• **What you are asked to do**
Word for word and without images, transcribe all of the records.

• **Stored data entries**
((

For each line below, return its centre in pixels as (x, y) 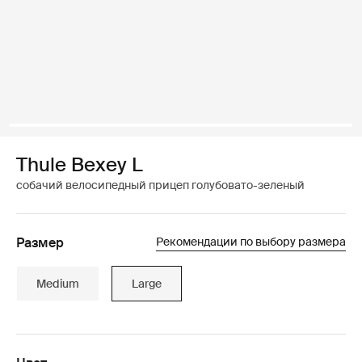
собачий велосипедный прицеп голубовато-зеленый (160, 185)
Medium (58, 283)
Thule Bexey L (80, 164)
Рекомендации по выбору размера (251, 242)
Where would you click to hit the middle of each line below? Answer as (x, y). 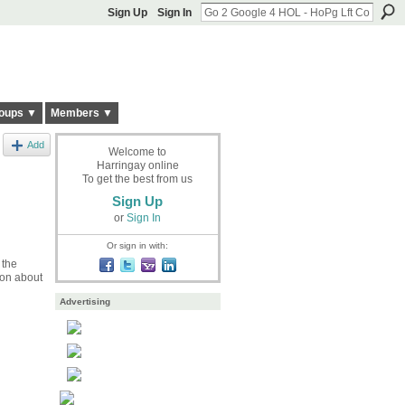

))

• **Output of the exercise**
For each line below, return its centre in pixels as (x, y) 
собачий велосипедный прицеп голубовато-зеленый (160, 185)
Medium (58, 283)
Thule Bexey L (80, 164)
Рекомендации по выбору размера (251, 242)
Where would you click to hit the middle of each line below? Answer as (x, y). 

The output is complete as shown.